◆ **Aim of the task**
Please output exactly the lines from the one that holds "Tap ‘add printer’" through the final line of the data, and nothing else; leave out any pictures.

◆ **Records for this task**
.....

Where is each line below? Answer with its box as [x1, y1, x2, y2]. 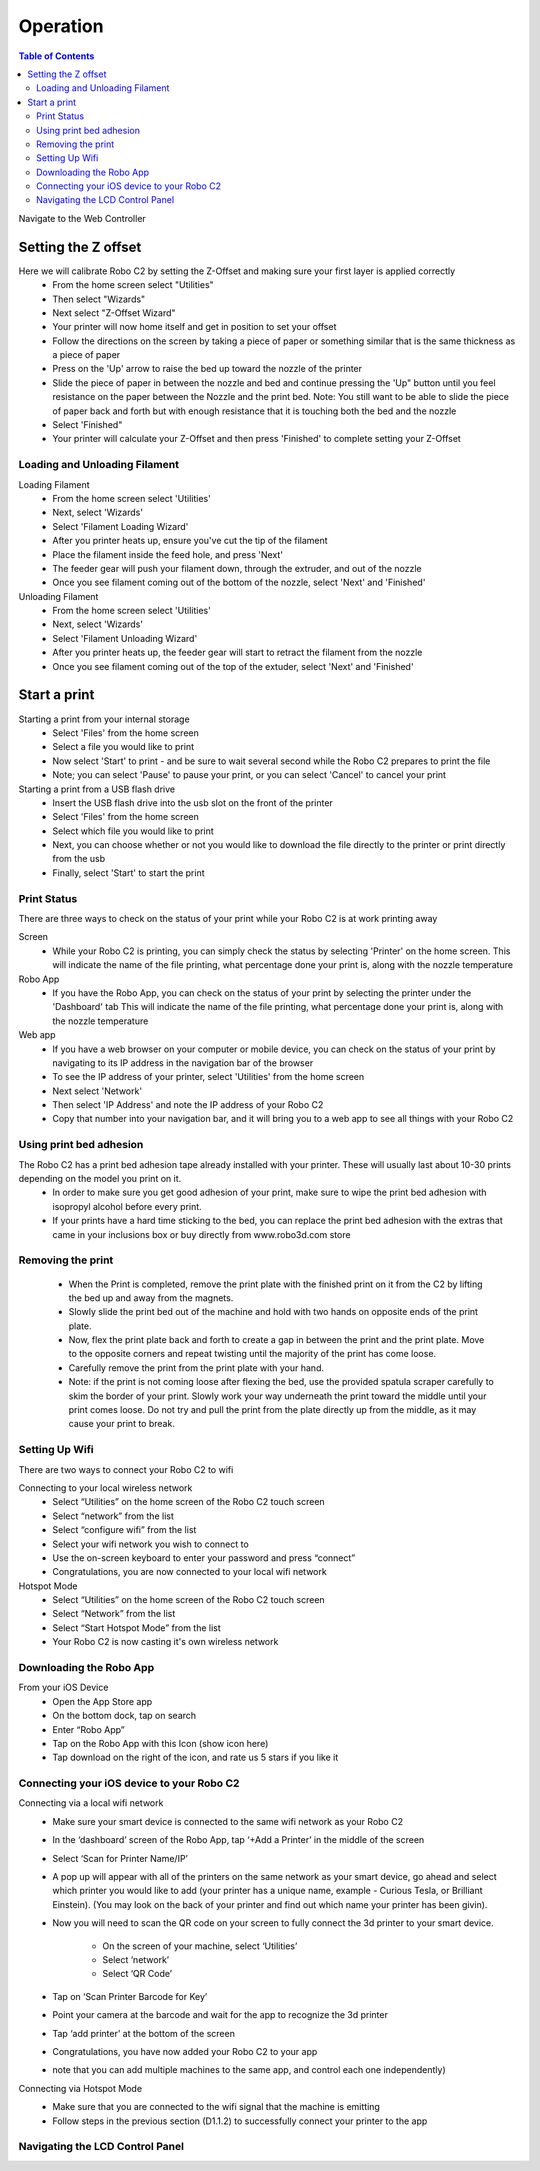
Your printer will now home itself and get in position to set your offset [52, 321, 337, 333]
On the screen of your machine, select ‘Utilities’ [102, 1940, 298, 1952]
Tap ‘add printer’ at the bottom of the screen [52, 2027, 235, 2039]
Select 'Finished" [52, 419, 123, 431]
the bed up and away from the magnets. [68, 1291, 234, 1304]
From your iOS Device [18, 1681, 109, 1694]
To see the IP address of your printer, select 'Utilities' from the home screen [52, 1071, 365, 1083]
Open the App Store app [52, 1695, 153, 1707]
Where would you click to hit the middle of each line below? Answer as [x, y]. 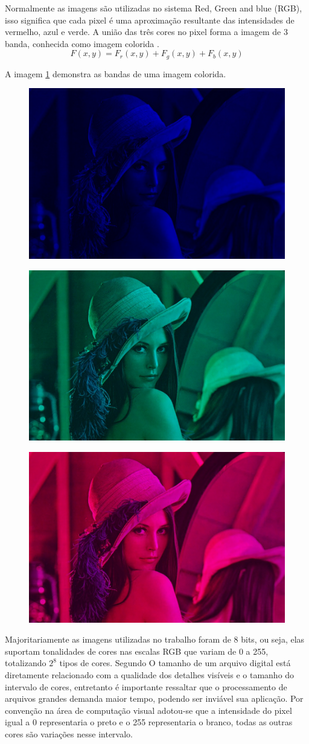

.....

◆ **Solution to the exercise**
Tap ‘add printer’ at the bottom of the screen [52, 2027, 235, 2039]
Select 'Finished" [52, 419, 123, 431]
the bed up and away from the magnets. [68, 1291, 234, 1304]
From your iOS Device [18, 1681, 109, 1694]
To see the IP address of your printer, select 'Utilities' from the home screen [52, 1071, 365, 1083]
Open the App Store app [52, 1695, 153, 1707]
Where would you click to hit the middle of each line below? Answer as [x, y]. 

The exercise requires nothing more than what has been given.